**Exercise description**
Every line from the one containing "November 30,2016" to the one containing "beautiful images is one" in the records below, both included, must be set down exactly, and no other line.

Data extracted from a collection
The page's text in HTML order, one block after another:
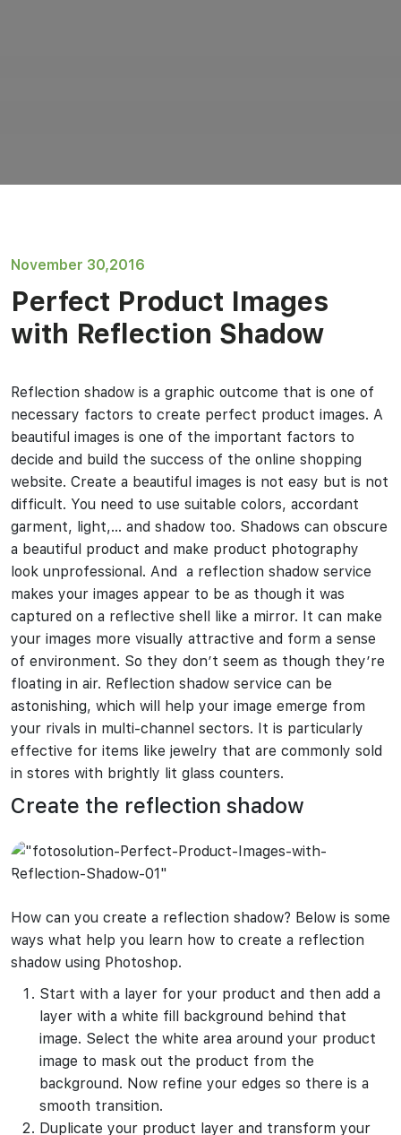
November 30,2016
Perfect Product Images
with Reflection Shadow
Reflection shadow is a graphic outcome that is one of
necessary factors to create perfect product images. A
beautiful images is one of the important factors to
decide and build the success of the online shopping
website. Create a beautiful images is not easy but is not
difficult. You need to use suitable colors, accordant
garment, light,… and shadow too. Shadows can obscure
a beautiful product and make product photography
look unprofessional. And a reflection shadow service
makes your images appear to be as though it was
captured on a reflective shell like a mirror. It can make
your images more visually attractive and form a sense
of environment. So they don’t seem as though they’re
floating in air. Reflection shadow service can be
astonishing, which will help your image emerge from
your rivals in multi-channel sectors. It is particularly
effective for items like jewelry that are commonly sold
in stores with brightly lit glass counters.
Create the reflection shadow
How can you create a reflection shadow? Below is some
ways what help you learn how to create a reflection
shadow using Photoshop.
Start with a layer for your product and then add a
layer with a white fill background behind that
image. Select the white area around your product
image to mask out the product from the
background. Now refine your edges so there is a
smooth transition.
Duplicate your product layer and transform your

**Task response**
November 30,2016
Perfect Product Images
with Reflection Shadow
Reflection shadow is a graphic outcome that is one of
necessary factors to create perfect product images. A
beautiful images is one of the important factors to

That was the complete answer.